La guerra tra insegne per il predominio del mercato
Sulla questione, una posizione intermedia ce l’ha Daniela Ostidich, presidente di Marketing & Trade, esperta e consulente storica della Gdo (attualmente è consulente di Selex): “Probabilmente hanno ragione e torto entrambi. Ma ci vedo anche speculazioni, sia dalla parte della produzione che della distribuzione. Conta, poi, anche la fortissima pressione dei vecchi discount sulla competizione tra insegne”. Ostidich entra nel dettaglio: “Esselunga non vuole perdere consumatori che stanno andando verso i cosiddetti discount come Lidl e Eurospin. Ha la forza per competere e contemporaneamente ha sempre avuto una gestione muscolare dei propri fornitori. Secondo me le altre grandi insegne non riescono a giocarsi questa partita, se non con grande difficoltà, a causa di conti, quote di mercato che cominciano a mancare, una leadership interna meno forte”. Sui prezzi, Ostidich non crede che tocchi alla politica intervenire: “Sono dei meccanismi che si devono regolare tra operatori del settore”.

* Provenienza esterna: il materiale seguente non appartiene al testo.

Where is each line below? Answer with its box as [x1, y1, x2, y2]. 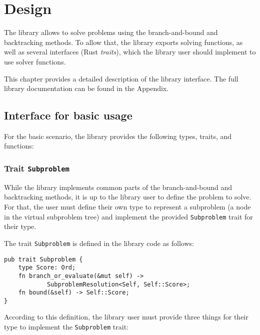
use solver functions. [4, 56, 66, 66]
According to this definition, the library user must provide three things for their [4, 311, 248, 322]
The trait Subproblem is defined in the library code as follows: [4, 237, 194, 248]
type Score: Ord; [18, 264, 76, 271]
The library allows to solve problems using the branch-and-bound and [4, 27, 218, 37]
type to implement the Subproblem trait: [4, 321, 128, 332]
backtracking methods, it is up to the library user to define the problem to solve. [4, 191, 251, 202]
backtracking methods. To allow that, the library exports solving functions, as [4, 36, 243, 47]
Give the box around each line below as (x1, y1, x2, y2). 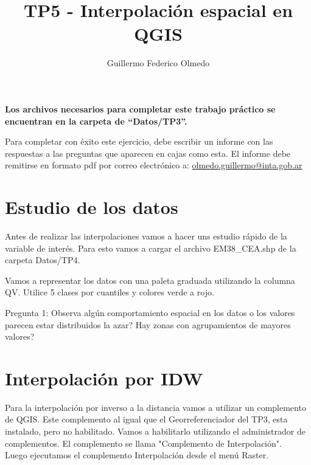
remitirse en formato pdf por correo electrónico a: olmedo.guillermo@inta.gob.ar (5, 159, 302, 171)
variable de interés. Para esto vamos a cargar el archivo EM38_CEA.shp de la (5, 241, 296, 254)
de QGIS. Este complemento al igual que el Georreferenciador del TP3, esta (5, 413, 288, 425)
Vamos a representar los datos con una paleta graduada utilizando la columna (5, 274, 295, 286)
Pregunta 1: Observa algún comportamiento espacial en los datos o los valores (5, 306, 295, 319)
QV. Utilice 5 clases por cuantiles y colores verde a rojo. (5, 286, 214, 298)
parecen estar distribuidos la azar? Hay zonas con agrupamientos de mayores (5, 318, 291, 331)
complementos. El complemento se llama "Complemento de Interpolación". (5, 436, 282, 449)
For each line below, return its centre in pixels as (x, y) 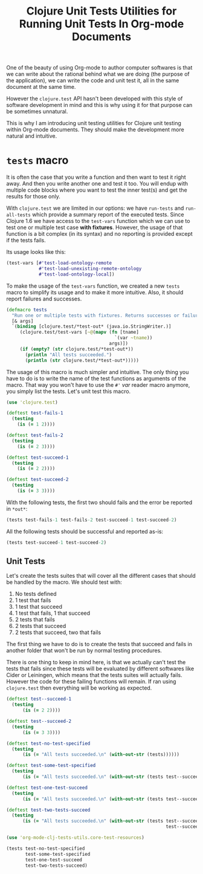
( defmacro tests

I produttori cercano di recuperare il terreno ceduto negli anni
Ma l’impegno, deve essere preso non solo dalla Gdo, per l’esperta, ma anche dall’altro lato della “barricata”: “Alcuni produttori stanno chiedendo degli aumenti superiori di quello che dovrebbe essere, magari per recuperare i margini effettivamente rosicchiati dalla Gdo negli anni”. L’esperta riconosce infine che è il momento di comprendere che “il cibo costa non soltanto in termini di prezzo, ma anche in termini di sostenibilità ambientale, di benessere animale. E se poi si riuscisse a fare una riflessione sulla qualità del cibo che si mangia oltre che sullo spreco, sarebbe il massimo”. Dunque, mettendo insieme tutti gli elementi si compone un quadro in cui l’enorme aumento del costo di energia e materie prime sta mettendo in ginocchio i produttori e richiede una presa in carico da parte della grande distribuzione organizzata di almeno parte dell’aumento dei prezzi. Purtroppo, proprio questo terremoto sembra venir usato all’interno della Gdo italiana come una resa dei conti per assumere una leadership per gli anni a venire.